A couple of points in the Full of Life survey which I mentioned the other day got me rummaging among other surveys looking for similar questions to see if there are comparable answers which tell us something.
Health warning: some of these sources can only be found in press releases or newspaper articles with little or no supporting evidence (a boringly familiar complaint which applies to the Full of Life findings also). With one exception, they're all UK, GB or English sources.

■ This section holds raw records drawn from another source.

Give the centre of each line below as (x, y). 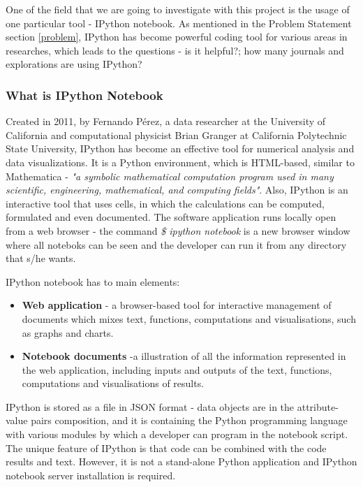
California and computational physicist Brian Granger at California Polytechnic (176, 135)
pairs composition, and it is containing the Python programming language (189, 420)
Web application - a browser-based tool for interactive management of (177, 305)
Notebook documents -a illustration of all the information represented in (184, 356)
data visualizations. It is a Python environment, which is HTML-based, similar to (180, 162)
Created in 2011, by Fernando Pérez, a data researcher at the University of (166, 121)
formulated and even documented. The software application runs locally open (171, 217)
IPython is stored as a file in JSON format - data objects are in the (150, 406)

First, evidence about the more prominent neighbourly connections:
Neighbours known well enough to say 'hello'
Full of Life survey 2008 - 93%
Said hello to at least one person in street in past week
BBC 2008 - 89%
Have good relationship with neighbours
Nat Assn Estate Agents 2007 - 89%
Get on well with some, most or all of neighbours
Manchester neighbourliness review 2005 - 92%
Speak to neighbours up to once/week
General Household Survey 2000 - 81%
Speak to next door or nearest neighbour at least once/week
Neighbourhood Watch members 2005 - 91%
Next, evidence of detachment from neighbouring:
Don't know neighbour at all
Lloyds TSB 2004 - 4%
NAEA 2007 - 6%
Don't know neighbour at all even by name
Neighbourhood Watch members 2005 - 8%
Have no contact with neighbours
Manchester neighbourliness review 2005 - 6%
Survey of English Housing 2003 - 4%
No neighbours known
General Household Survey 2000 - 6%
Don't know people in neighbourhood
Hong Kong Survey 2002 - 6%
Don't know name of next door neighbour
Aviva (Norwich Union) 2006 - 55% (hmm, is this a typo?)
Full of Life survey 2008 - 5%
Never see neighbours for a chat
Health and Lifestyles Survey 1991-1992 - 5%
Don't know neighbours well enough to have a chat with
Bournville estate study 2003 - 3%
Never talk to neighbours
British Household Panel Survey 2002 - 2.5%
A month without speaking to a neighbour
Aviva (Norwich Union) 2006 - 12%
Have never or hardly ever spoken to neighbours
Halifax 2006 - 20%
Speak to neighbours less than once a week
General Household Survey 2000 - 19%
When go out, never see someone you know well in the neighbourhood?
Manchester neighbourliness review 2005 - 7%
So do we think things are changing?
Neighbours becoming more distant
Lloyds TSB 2004 - 58%
Neighbourhood becoming less friendly
BBC 2008 - 22%
We are becoming less neighbourly
Aviva (Norwich Union) 2006 - 64%
Relations with neighbours have declined over past five years
Halifax 2006 - men 13% women 20%
It's less neighbourly today than ten years ago
Kleeneze 2000 - 79%
So from all this it would be reasonable to draw three tentative conclusions:
- about 90% of us enjoy good relationships with our neighbours and speak to them often
- about 5% of us have no contact with our neighbours
- there's no consensus on whether neighbourliness is in decline.
But here's another thought. According to one of the seminal sources in this field, single people tend to be less neighbourly in all respects (Coulthard et al [GHS] 2000, p29). Thirty per cent of households now comprise a single person: nearly four times as many people are living alone in Great Britain than in 1961. So a decline in neighbourliness might be what we'd expect.